Cette situation a des règles définies au départ : surface, ballon, binôme, contraintes. Elle est jouée et possède donc de l’aléa et de l’incertitude. Il y a donc des choix possibles pour les élèves. En comparant cette situation aux autres situations de la leçon, on s’aperçoit que l’enseignant au fil de sa leçon fait varier le degré de liberté de l’apprenant. Il passe ainsi du geste imposé et conduit aux actions conditionnelles puis à l’action libre décidée par l’élève. Au-delà de l’idée de faire apprendre les élèves de cette façon, on peut comprendre qu’il y a un glissement de la forme d’autorité dans les propositions faites. L’autorité de l’enseignant se transmet à celle d’un savoir qui vient à faire autorité en fin de leçon. La contrainte de la tâche et son degré de liberté évoluent au fil des situations d’apprentissage de la leçon. Les situations d’apprentissage ne vont pas seulement du simple au complexe comme il est traditionnellement dit, mais aussi vont de l’assujettissement à l’affranchissement.

Avec l’enseignante d’expérience n°25, le bilan fait à la leçon 6 (situation d’apprentissage 1) établit par l’intermédiaire du suivi des énoncés d’échauffement qu’elle passe des premières consignes à contraintes spécifiques et nombreuses à un échauffement qui laisse plus de liberté aux élèves.

Le bilan des situations d’apprentissage de l’enseignant débutant n°20 (leçon 2, situation 3) aide à comprendre la relation entre scénarii didactiques et apprentissages.

Traces écrites Analyse compréhensive et interprétation
L2. S1. :
« Phase cardio-pulmonaire. Par 3 passes en mouvement dans les mains, en triangle, espace de 3m, passe en mouvement à son camarade (3pas), puis prendre la place camarade→ rotation → passe main droite, main gauche, rebond, à la hanche. »
L’énoncé est long, on est dans la période d’échauffement.
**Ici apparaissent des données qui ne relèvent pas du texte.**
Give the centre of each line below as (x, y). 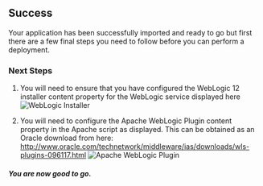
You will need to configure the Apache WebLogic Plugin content (126, 121)
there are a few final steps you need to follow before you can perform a (126, 41)
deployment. (29, 50)
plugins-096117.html (53, 155)
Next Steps (31, 70)
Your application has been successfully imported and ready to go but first (130, 32)
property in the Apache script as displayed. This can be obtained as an (137, 130)
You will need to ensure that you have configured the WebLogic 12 (129, 89)

La situation demande des passes en mouvements par trois, le placement des joueurs, les rotations, les types de passes sont définis au fur et à mesure de la conduite de la situation. Les flèches (des traces écrites) indiquent cet enchaînement.
On règle le placement des joueurs, on indique les mouvements, on impose les déplacements, on impose la forme des gestes à faire. On force l’exécution ; c’est exclusivement un savoir-faire. Il n’y a pas de choix possible, l’élève subit la situation et les gestes à faire. Il y a obéissance à l’enseignant, lequel impose le savoir-faire. Nous proposons l’idée suivante : lorsque l’enseignant s’adresse au mouvement en lui-même, au corps de l’élève, à l’instrumentation, à l’habileté spécifique, il impose la chose à faire comme savoir-faire ou savoir ; lorsque l’on s’éloigne du geste vers l’action plus complexe, le savoir est dissimulé, moins voyant, il est plus à comprendre qu’à faire. Il y a une sorte de déplacement du savoir-faire vers le savoir c’est-à-dire que plus on s’éloigne du geste spécifique vers l’action complexe, plus on va de la contrainte à la liberté, plus on va de l’imposition au choix, plus on va du muscle au cerveau. Dans une même leçon, l’enseignant va du geste sur commande au mouvement à discrétion, de la prise en mains dans tous les sens du terme à l’observation écologique des élèves.
Notes
188.

Tochon, F.V. (1990). Déjà cité. (p.83).